107. Binary Tree Level Order Traversal II
Leetcode Tree Breath-first SearchGiven a binary tree, return the bottom-up level order traversal of its nodes' values. (ie, from left to right, level by level from leaf to root).
For example:
Given binary tree [3,9,20,null,null,15,7],
3
/ \
9 20
/ \
15 7
Return its bottom-up level order traversal as:
[
[15,7],
[9,20],
[3]
]
分析¶
这道题目是LeeCode 102. Binary Tree Level Order Traversal的扩展,唯一的区别是这道题目要求从底向上的遍历。
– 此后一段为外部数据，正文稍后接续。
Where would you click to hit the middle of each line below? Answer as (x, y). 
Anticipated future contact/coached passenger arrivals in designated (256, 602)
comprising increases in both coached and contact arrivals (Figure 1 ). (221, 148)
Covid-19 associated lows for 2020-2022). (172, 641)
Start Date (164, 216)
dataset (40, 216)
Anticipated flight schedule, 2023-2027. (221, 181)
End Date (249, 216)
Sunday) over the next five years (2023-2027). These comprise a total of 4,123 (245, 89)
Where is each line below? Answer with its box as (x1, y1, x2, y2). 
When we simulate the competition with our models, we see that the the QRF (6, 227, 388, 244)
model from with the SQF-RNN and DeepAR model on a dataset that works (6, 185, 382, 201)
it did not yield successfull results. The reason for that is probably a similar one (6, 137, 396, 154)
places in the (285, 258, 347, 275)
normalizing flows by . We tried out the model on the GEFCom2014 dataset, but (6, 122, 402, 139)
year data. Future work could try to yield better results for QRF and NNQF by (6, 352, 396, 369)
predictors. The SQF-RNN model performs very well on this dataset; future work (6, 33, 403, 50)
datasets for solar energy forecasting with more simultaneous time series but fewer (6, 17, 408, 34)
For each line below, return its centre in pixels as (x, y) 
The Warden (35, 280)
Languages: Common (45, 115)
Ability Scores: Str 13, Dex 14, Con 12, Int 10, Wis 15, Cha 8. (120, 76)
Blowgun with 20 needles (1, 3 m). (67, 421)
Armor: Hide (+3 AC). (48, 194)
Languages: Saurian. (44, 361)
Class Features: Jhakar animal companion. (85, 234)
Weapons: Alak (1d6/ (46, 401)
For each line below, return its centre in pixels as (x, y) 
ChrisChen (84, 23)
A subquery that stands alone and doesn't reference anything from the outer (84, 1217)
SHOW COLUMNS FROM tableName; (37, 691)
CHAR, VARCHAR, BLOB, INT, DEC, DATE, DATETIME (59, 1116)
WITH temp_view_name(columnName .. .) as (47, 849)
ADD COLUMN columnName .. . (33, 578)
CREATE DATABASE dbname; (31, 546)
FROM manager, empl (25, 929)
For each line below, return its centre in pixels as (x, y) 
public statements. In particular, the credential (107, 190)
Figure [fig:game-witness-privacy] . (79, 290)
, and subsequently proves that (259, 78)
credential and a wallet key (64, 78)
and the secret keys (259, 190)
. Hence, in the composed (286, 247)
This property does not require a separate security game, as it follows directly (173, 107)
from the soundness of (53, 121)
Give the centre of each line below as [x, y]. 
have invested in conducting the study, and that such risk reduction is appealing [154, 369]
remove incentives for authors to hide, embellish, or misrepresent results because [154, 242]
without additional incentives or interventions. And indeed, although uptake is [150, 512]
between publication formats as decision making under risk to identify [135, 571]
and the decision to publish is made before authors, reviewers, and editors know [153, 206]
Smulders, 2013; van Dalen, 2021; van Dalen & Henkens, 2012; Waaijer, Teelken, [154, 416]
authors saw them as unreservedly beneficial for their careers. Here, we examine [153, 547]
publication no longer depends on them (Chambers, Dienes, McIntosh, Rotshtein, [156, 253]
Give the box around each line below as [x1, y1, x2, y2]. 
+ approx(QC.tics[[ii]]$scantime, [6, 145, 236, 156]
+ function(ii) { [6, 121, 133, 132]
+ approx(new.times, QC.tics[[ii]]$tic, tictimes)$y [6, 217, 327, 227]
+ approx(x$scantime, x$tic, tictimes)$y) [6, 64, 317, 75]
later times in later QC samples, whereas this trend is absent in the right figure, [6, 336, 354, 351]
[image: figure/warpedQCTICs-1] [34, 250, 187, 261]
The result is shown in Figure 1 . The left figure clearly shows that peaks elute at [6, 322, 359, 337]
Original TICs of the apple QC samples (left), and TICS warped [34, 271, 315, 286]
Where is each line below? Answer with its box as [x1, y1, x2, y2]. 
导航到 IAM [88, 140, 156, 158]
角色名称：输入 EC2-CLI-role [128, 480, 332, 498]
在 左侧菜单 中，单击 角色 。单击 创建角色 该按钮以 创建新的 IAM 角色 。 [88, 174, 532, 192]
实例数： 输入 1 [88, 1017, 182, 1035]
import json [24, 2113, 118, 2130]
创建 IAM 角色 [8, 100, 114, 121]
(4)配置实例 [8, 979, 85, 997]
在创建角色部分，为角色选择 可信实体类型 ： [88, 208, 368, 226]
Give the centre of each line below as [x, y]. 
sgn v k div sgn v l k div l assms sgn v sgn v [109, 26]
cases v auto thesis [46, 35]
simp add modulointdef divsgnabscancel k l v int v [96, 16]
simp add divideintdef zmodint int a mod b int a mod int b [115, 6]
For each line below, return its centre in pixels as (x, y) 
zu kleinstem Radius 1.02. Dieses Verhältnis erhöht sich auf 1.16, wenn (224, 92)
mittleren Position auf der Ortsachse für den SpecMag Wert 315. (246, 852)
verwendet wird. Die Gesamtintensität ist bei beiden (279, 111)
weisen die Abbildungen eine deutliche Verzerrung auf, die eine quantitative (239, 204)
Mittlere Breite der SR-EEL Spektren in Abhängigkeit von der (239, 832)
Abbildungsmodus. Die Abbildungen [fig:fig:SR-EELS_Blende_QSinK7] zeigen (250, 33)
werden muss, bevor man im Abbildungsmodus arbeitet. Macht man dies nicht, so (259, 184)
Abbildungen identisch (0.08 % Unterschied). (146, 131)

所以非常直接的方法就是把LeetCode102的结果反转一下:
public List<List<Integer>> levelOrderBottom(TreeNode root) {
List<List<Integer>> levels = new ArrayList<List<Integer>>();
if (root == null) return levels;
Queue<TreeNode> queue = new LinkedList<>();
queue.offer(root);
while (!queue.isEmpty()) {
List<Integer> curLevel = new ArrayList<>();
int size = queue.size();
for (int i = 0; i < size; i++) {
TreeNode node = queue.poll();
if (node.left != null) queue.offer(node.left);
if (node.right != null) queue.offer(node.right);
curLevel.add(node.val);
}
levels.add(curLevel);
}
Collections.reverse(levels);
return levels;
}
或者使用链表,每次添加在链表首部
public List<List<Integer>> levelOrderBottom(TreeNode root) {
LinkedList<List<Integer>> levels = new LinkedList<List<Integer>>();
if (root == null) return levels;
Queue<TreeNode> queue = new LinkedList<>();
queue.offer(root);
while (!queue.isEmpty()) {
List<Integer> curLevel = new ArrayList<>();
int size = queue.size();
for (int i = 0; i < size; i++) {
TreeNode node = queue.poll();
if (node.left != null) queue.offer(node.left);
if (node.right != null) queue.offer(node.right);
curLevel.add(node.val);
}
levels.addFirst(curLevel);
}
return levels;
}